─── INPUT
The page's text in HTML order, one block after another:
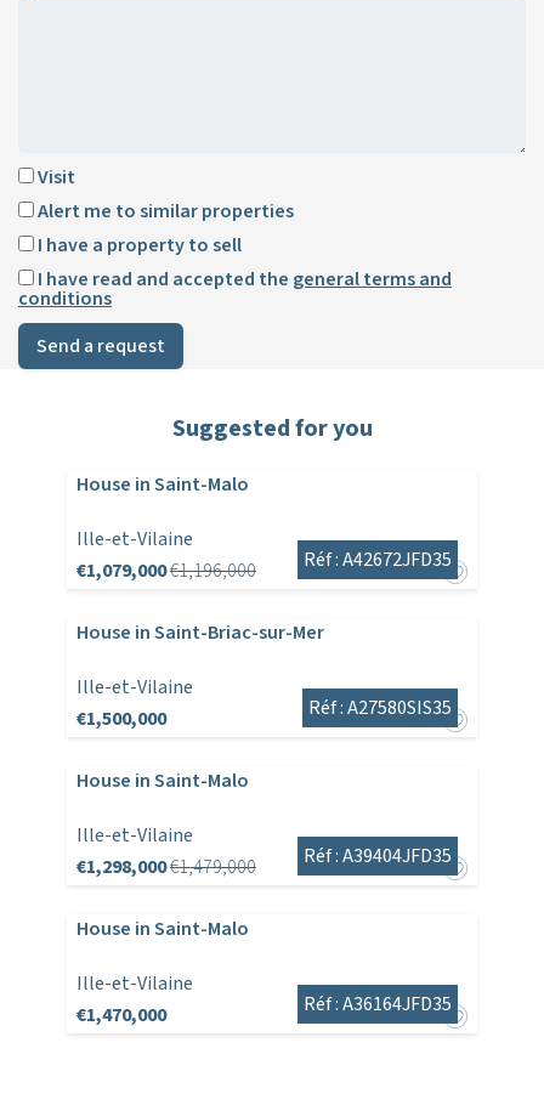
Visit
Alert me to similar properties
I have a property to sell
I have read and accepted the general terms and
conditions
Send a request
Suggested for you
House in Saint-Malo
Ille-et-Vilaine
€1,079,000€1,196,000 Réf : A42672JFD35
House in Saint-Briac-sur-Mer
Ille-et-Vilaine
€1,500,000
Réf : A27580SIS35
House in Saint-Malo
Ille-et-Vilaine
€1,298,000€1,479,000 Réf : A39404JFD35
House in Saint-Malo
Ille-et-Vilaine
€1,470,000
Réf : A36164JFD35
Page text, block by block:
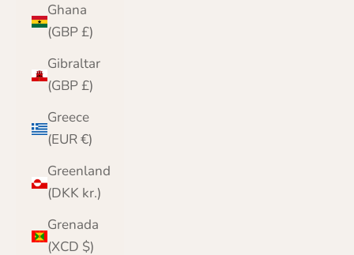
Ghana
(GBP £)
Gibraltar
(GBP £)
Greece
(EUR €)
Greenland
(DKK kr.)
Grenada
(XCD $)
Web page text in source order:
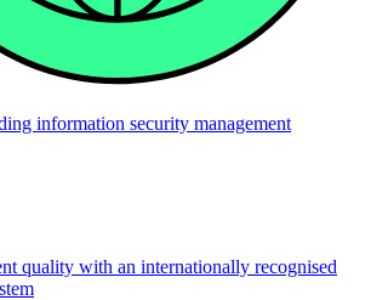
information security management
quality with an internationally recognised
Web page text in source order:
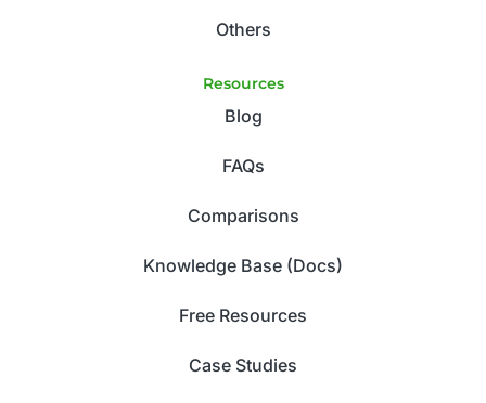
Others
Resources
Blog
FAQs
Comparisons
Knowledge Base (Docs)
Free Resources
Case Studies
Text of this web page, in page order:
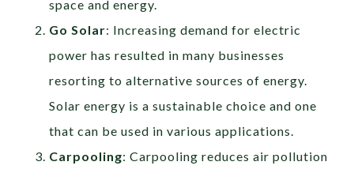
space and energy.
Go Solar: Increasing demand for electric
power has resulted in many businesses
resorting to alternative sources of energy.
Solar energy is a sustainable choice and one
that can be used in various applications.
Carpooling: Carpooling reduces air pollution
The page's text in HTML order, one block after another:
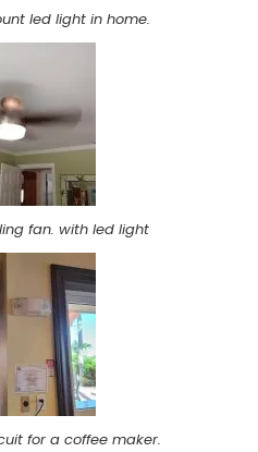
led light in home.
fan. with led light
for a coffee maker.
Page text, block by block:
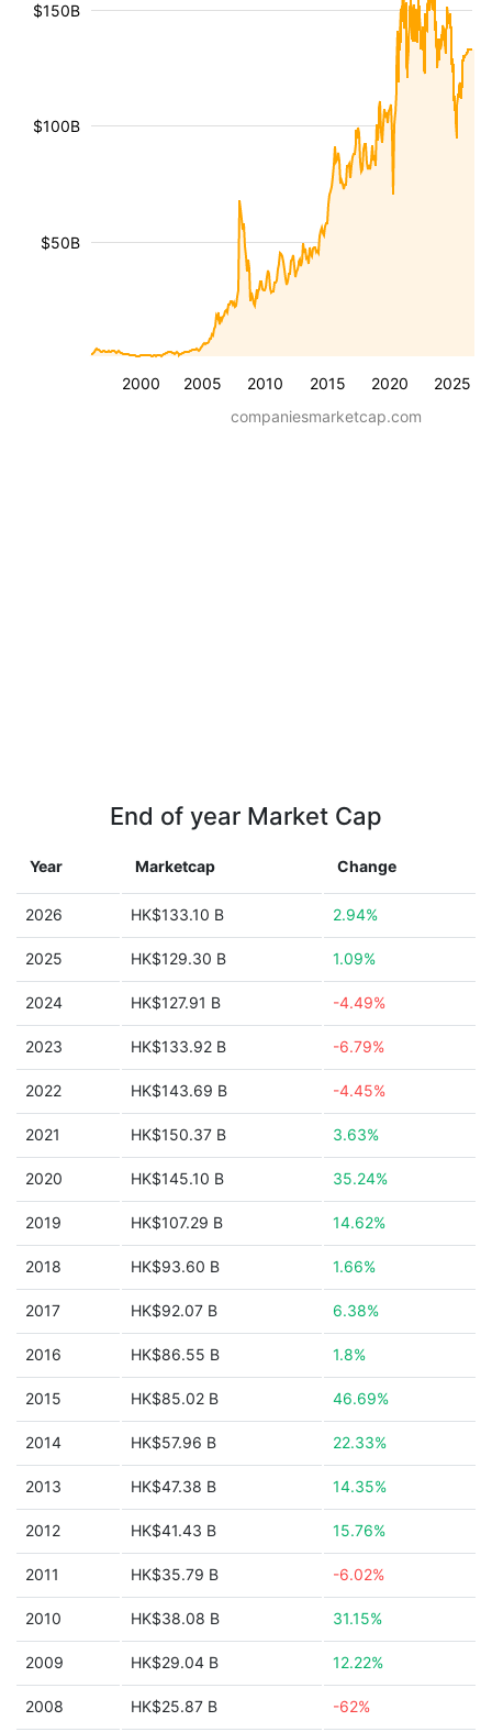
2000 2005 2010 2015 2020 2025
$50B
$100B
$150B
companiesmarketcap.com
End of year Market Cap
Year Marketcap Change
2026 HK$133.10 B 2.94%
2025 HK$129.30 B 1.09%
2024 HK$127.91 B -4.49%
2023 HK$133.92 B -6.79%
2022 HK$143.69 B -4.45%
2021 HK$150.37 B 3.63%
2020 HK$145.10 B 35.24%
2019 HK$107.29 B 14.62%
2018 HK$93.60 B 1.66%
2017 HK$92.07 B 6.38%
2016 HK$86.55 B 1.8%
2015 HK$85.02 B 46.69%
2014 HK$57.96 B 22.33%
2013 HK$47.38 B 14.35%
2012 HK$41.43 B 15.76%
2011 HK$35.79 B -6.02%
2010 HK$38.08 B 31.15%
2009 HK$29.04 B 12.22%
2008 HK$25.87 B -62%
──────
YOUR ASSIGNMENT
Your task is to copy only the lines above starting at the one containing "quality with an internationally recognised" and ending at the one containing "space and energy.". Copy them exactly, both ends included, and omit the pictures.

EXERCISE RESULT
quality with an internationally recognised
Web page text in source order:
Others
Resources
Blog
FAQs
Comparisons
Knowledge Base (Docs)
Free Resources
Case Studies
Text of this web page, in page order:
space and energy.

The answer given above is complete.